** Opening INFORMATION SHOWN block **

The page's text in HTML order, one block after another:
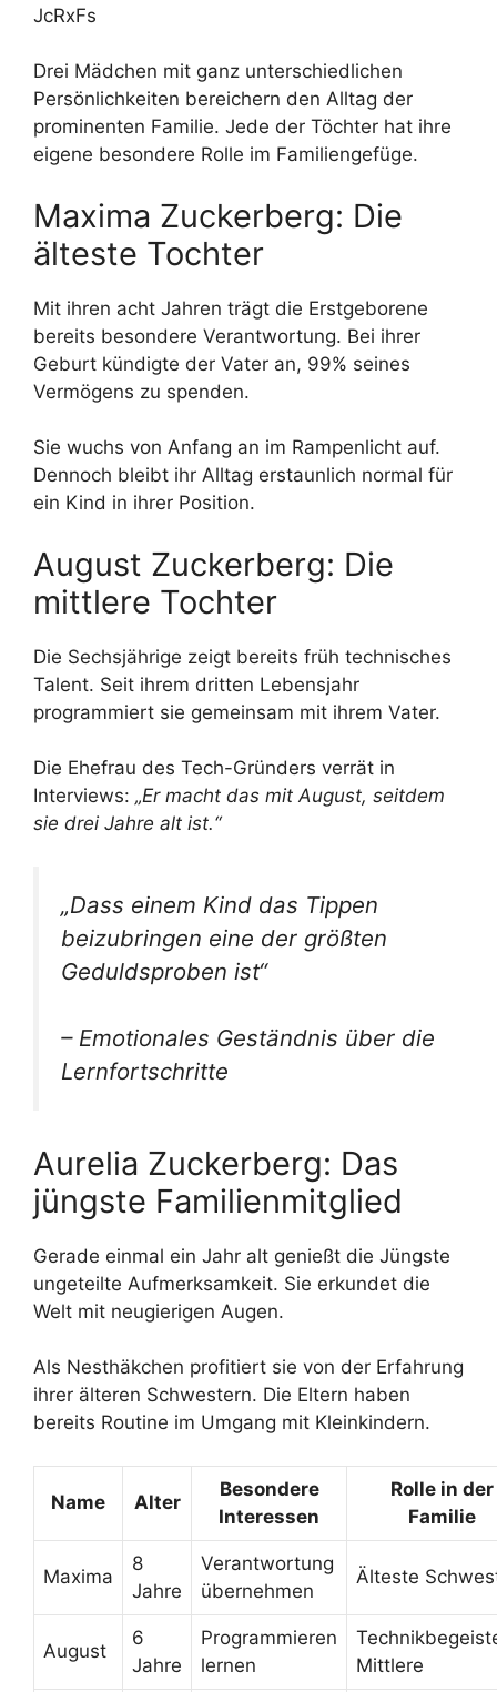
JcRxFs
Drei Mädchen mit ganz unterschiedlichen
Persönlichkeiten bereichern den Alltag der
prominenten Familie. Jede der Töchter hat ihre
eigene besondere Rolle im Familiengefüge.
Maxima Zuckerberg: Die
älteste Tochter
Mit ihren acht Jahren trägt die Erstgeborene
bereits besondere Verantwortung. Bei ihrer
Geburt kündigte der Vater an, 99% seines
Vermögens zu spenden.
Sie wuchs von Anfang an im Rampenlicht auf.
Dennoch bleibt ihr Alltag erstaunlich normal für
ein Kind in ihrer Position.
August Zuckerberg: Die
mittlere Tochter
Die Sechsjährige zeigt bereits früh technisches
Talent. Seit ihrem dritten Lebensjahr
programmiert sie gemeinsam mit ihrem Vater.
Die Ehefrau des Tech-Gründers verrät in
Interviews: „Er macht das mit August, seitdem
sie drei Jahre alt ist.“
„Dass einem Kind das Tippen
beizubringen eine der größten
Geduldsproben ist“
– Emotionales Geständnis über die
Lernfortschritte
Aurelia Zuckerberg: Das
jüngste Familienmitglied
Gerade einmal ein Jahr alt genießt die Jüngste
ungeteilte Aufmerksamkeit. Sie erkundet die
Welt mit neugierigen Augen.
Als Nesthäkchen profitiert sie von der Erfahrung
ihrer älteren Schwestern. Die Eltern haben
bereits Routine im Umgang mit Kleinkindern.
Name Alter
Besondere
Interessen
Rolle in der
Familie
Maxima
8
Jahre
Verantwortung
übernehmen
Älteste
August
6
Jahre
Programmieren
lernen
Mittlere
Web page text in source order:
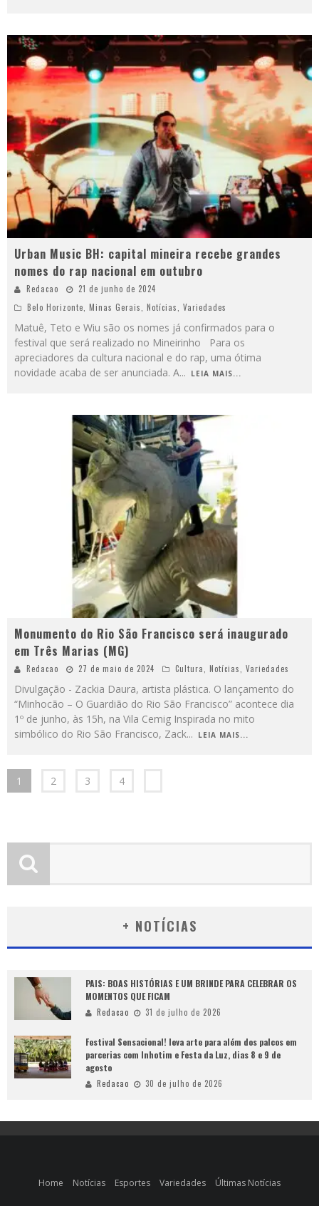
Urban Music BH: capital mineira recebe grandes
nomes do rap nacional em outubro
Redacao
21 de junho de 2024
Belo Horizonte Minas Gerais Notícias Variedades
Matuê, Teto e Wiu são os nomes já confirmados para o
festival que será realizado no Mineirinho Para os
apreciadores da cultura nacional e do rap, uma ótima
novidade acaba de ser anunciada. A... LEIA MAIS...
Monumento do Rio São Francisco será inaugurado
em Três Marias (MG)
Redacao 27 de maio de 2024 Cultura, Notícias, Variedades
Divulgação - Zackia Daura, artista plástica. O lançamento do
“Minhocão – O Guardião do Rio São Francisco” acontece dia
1º de junho, às 15h, na Vila Cemig Inspirada no mito
simbólico do Rio São Francisco, Zack... LEIA MAIS...
1 2 3 4
+ NOTÍCIAS
PAIS: BOAS HISTÓRIAS E UM BRINDE PARA CELEBRAR OS
MOMENTOS QUE FICAM
Redacao 31 de julho de 2026
Festival Sensacional! leva arte para além dos palcos em
parcerias com Inhotim e Festa da Luz, dias 8 e 9 de
agosto
Redacao 30 de julho de 2026
Home Notícias Esportes Variedades Últimas Notícias

** Closing INFORMATION SHOWN block **

## EXERCISE GOAL
Could you set down exactly, and only, the lines from the line containing "programmiert sie gemeinsam mit ihrem Vater." through the last line of the records, both included, without the pictures?

## EXERCISE RESULT
programmiert sie gemeinsam mit ihrem Vater.
Die Ehefrau des Tech-Gründers verrät in
Interviews: „Er macht das mit August, seitdem
sie drei Jahre alt ist.“
„Dass einem Kind das Tippen
beizubringen eine der größten
Geduldsproben ist“
– Emotionales Geständnis über die
Lernfortschritte
Aurelia Zuckerberg: Das
jüngste Familienmitglied
Gerade einmal ein Jahr alt genießt die Jüngste
ungeteilte Aufmerksamkeit. Sie erkundet die
Welt mit neugierigen Augen.
Als Nesthäkchen profitiert sie von der Erfahrung
ihrer älteren Schwestern. Die Eltern haben
bereits Routine im Umgang mit Kleinkindern.
Name Alter
Besondere
Interessen
Rolle in der
Familie
Maxima
8
Jahre
Verantwortung
übernehmen
Älteste
August
6
Jahre
Programmieren
lernen
Mittlere
Web page text in source order:
Urban Music BH: capital mineira recebe grandes
nomes do rap nacional em outubro
Redacao
21 de junho de 2024
Belo Horizonte Minas Gerais Notícias Variedades
Matuê, Teto e Wiu são os nomes já confirmados para o
festival que será realizado no Mineirinho Para os
apreciadores da cultura nacional e do rap, uma ótima
novidade acaba de ser anunciada. A... LEIA MAIS...
Monumento do Rio São Francisco será inaugurado
em Três Marias (MG)
Redacao 27 de maio de 2024 Cultura, Notícias, Variedades
Divulgação - Zackia Daura, artista plástica. O lançamento do
“Minhocão – O Guardião do Rio São Francisco” acontece dia
1º de junho, às 15h, na Vila Cemig Inspirada no mito
simbólico do Rio São Francisco, Zack... LEIA MAIS...
1 2 3 4
+ NOTÍCIAS
PAIS: BOAS HISTÓRIAS E UM BRINDE PARA CELEBRAR OS
MOMENTOS QUE FICAM
Redacao 31 de julho de 2026
Festival Sensacional! leva arte para além dos palcos em
parcerias com Inhotim e Festa da Luz, dias 8 e 9 de
agosto
Redacao 30 de julho de 2026
Home Notícias Esportes Variedades Últimas Notícias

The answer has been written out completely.